Clocking in at 7:47, the song is also one of the Beatles’ longest.
And although it consists of nothing more than a verse and a chorus repeated several times, it is rhythmically one of their most intricate tunes, switching between 12/8 meter and 4/4 rhythms alternately played bluesy and with a double-time rock beat. Few other artists could have made so much with so little.
01. “The End”
Abbey Road (1969)
A song called “The End” might seem an ironic place to start a list of the Beatles’ 50 greatest guitar moments. But the round-robin solos that bring the track to its exhilarating peak are without question the group’s most powerful statement expressed through the guitar.
Here, for a mere 35 seconds, three childhood friends and longtime band mates—Paul McCartney, George Harrison and John Lennon—trade licks on a song that represents, musically and literally, the Beatles’ last stand as a rock group before they broke up the following year. “The End” is the grand finale in the medley of tunes that make up much of Abbey Road’s second side.
As such, it’s designed to deliver maximum emotional punch, and it succeeds completely, thanks in great part to the sound of McCartney, Harrison and Lennon rocking out on their guitars, as they did in their first, embryonic attempts to make rock and roll some 12 years earlier.

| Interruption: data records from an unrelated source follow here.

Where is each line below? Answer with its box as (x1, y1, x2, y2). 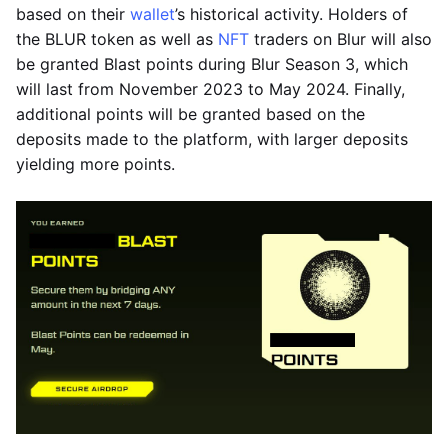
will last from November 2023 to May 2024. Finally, (16, 79, 405, 100)
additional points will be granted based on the (16, 104, 365, 125)
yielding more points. (16, 154, 175, 175)
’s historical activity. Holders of (175, 4, 408, 25)
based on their (16, 4, 130, 25)
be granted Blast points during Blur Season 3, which (16, 54, 408, 75)
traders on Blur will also (249, 29, 432, 50)
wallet (130, 4, 175, 25)
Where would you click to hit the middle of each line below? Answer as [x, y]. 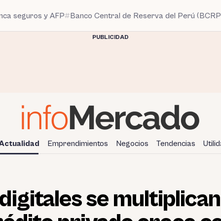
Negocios [132, 143]
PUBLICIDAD [110, 37]
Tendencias [176, 143]
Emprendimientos [78, 143]
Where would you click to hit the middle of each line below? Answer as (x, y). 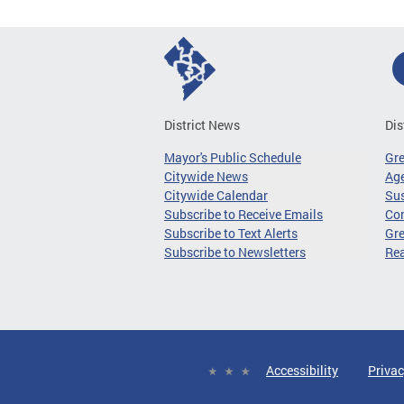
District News (202, 125)
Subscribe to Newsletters (235, 252)
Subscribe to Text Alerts (231, 233)
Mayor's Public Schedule (233, 157)
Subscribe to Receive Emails (243, 214)
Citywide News (206, 176)
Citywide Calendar (216, 195)
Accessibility (302, 370)
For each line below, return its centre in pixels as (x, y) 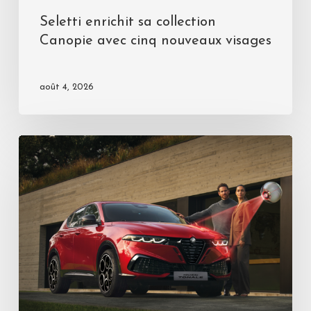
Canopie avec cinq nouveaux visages (155, 41)
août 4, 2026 (66, 87)
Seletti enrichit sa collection (127, 23)
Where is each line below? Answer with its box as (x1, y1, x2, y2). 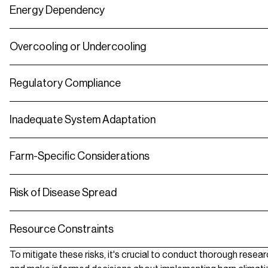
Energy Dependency (10, 4, 105, 17)
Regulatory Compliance (10, 77, 121, 90)
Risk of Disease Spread (10, 187, 117, 199)
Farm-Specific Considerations (10, 150, 150, 163)
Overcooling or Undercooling (10, 41, 147, 53)
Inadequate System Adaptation (10, 114, 156, 126)
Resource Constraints (10, 223, 114, 236)
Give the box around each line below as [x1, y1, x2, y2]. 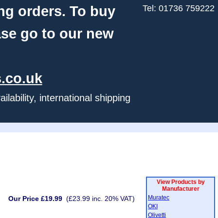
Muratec [148, 194, 169, 201]
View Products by [156, 179, 205, 185]
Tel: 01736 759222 [143, 3, 215, 13]
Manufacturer [162, 185, 200, 192]
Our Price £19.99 [8, 195, 62, 202]
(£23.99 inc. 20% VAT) [62, 195, 139, 202]
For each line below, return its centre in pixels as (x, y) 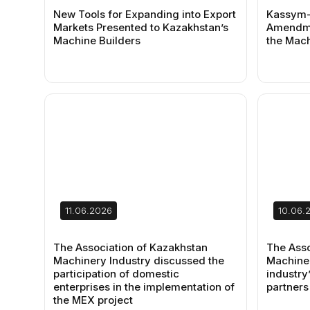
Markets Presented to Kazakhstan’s (141, 27)
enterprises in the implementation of (144, 287)
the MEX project (93, 300)
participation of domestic (116, 274)
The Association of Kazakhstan (130, 247)
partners (287, 287)
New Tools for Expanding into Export (145, 14)
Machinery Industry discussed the (139, 261)
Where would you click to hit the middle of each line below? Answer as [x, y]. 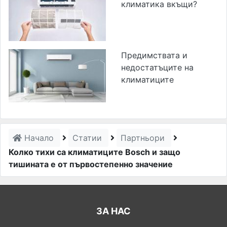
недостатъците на [157, 67]
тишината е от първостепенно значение [91, 164]
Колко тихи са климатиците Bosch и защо [94, 152]
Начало [39, 138]
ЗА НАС [113, 211]
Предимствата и [154, 55]
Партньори [144, 138]
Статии [88, 138]

“They knew they had to finish the album up with something big,” recalls Geoff Emerick, the famed Abbey Road engineer who worked on the 1969 album.
“Originally, they couldn’t decide if John or George would do the solo, and eventually they said, ‘Well, let’s have the three of us do the solo.’ It was Paul’s song, so Paul was gonna go first, followed by George and John. It was unbelievable. And it was all done live and in one take.”
Much of the song’s power comes from the sense that the Beatles are making up their solos spontaneously, playing off one another in the heat of the moment. As it turns out, that’s partly accurate.
“They’d worked out roughly what they were going to do for the solos,” Emerick says, “but the execution of it was just superb. It sounds spontaneous. When they were done, everyone beamed. I think in their minds they went back to their youths and those great memories of working together.”